Y todo lo que decía hacía reír a los otros dos.
Yo miraba fijamente sus uñas mordidas hasta hacerse sangre. ¿Crees que me lo habría hecho sobre una paca de paja? No, estaba demasiado borracho como para agacharse sin caerse. En la lechería me placaron contra una cuba helada. Había una especie de tubo acodillado que me machacaba la espalda. Era patético verles impacientes con la bragueta.
Todo era patético.
Me hicieron un daño horrible. Así, no quiero decir nada, pero lo repito para aquellos que me hayan oído mal: me hicieron un daño horrible.
Al tío de las Billebaudes la eyaculación lo despejó de golpe.
Bueno, doctora, esto ha sido para divertirnos, ¿eh? No solemos tener ocasiones de divertirnos por aquí, hay que comprendernos, y aquí, mi cuñado, es su despedida de soltero, ¿verdad Manu?
Manu ya estaba durmiendo y el colega de Manu empezó a pimplar otra vez.
Yo le dije al tío, claro, claro. Incluso bromeé un poco con él hasta que me ofreciera la botella.
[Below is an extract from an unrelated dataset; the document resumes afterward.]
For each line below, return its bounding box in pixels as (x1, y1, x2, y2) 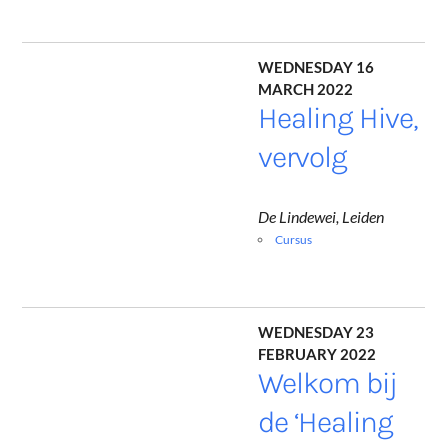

Era aguardiente de ciruela.
El alcohol los había vuelto inofensivos pero les administré a cada uno una dosis de Ketamine. No quería que movieran un músculo. Quería estar bien tranquilita.
Me puse guantes estériles y lo limpié todo bien con Betadine.
Después, estiré la piel del escroto. Con la hoja del bisturí hice una pequeña incisión. Saqué los testículos. Corté. Ligué el epidídimo y el vaso sanguíneo con catgut nº 3,5. Volví a meter los testículos en las bolsas y lo cosí con un punto por encima. Un trabajo muy limpio.
Al que me llamó por teléfono y que fue el más violento porque se siente aquí en su casa, le trasplanté su par de huevos encima de la nuez.
Eran casi las seis cuando pasé por casa de mi vecina. La señora Brudet, setenta y dos años, de pie desde hacía tiempo, toda acartonada pero animosa.
―Me voy a tener que ausentar seguramente, señora Brudet, necesito alguien que cuide de mis perros y de los gatos.
―¿No será nada grave, espero?
―No lo sé.
―Los gatos, encantada, aunque me parece a mí que no es bueno cebarlos así. Que cacen ratones, que es lo que tienen que hacer. Los perros ya me cuesta más porque son gordos, pero si no va a ser mucho tiempo, me los quedaré.
―Le voy a firmar un talón para la comida.
―Está bien. Déjelo detrás de la tele. ¿No será nada grave, espero?
―Nahnahnahnah ―dije sonriendo.
Ahora estoy sentada en la mesa de la cocina. Me he hecho otro café y me estoy fumando un cigarro. Aguardo al coche de la policía.
Sólo espero que no pongan la sirena.

 Quisiera que alguien me esperara en algún lugar. Anna Gavalda, 2010.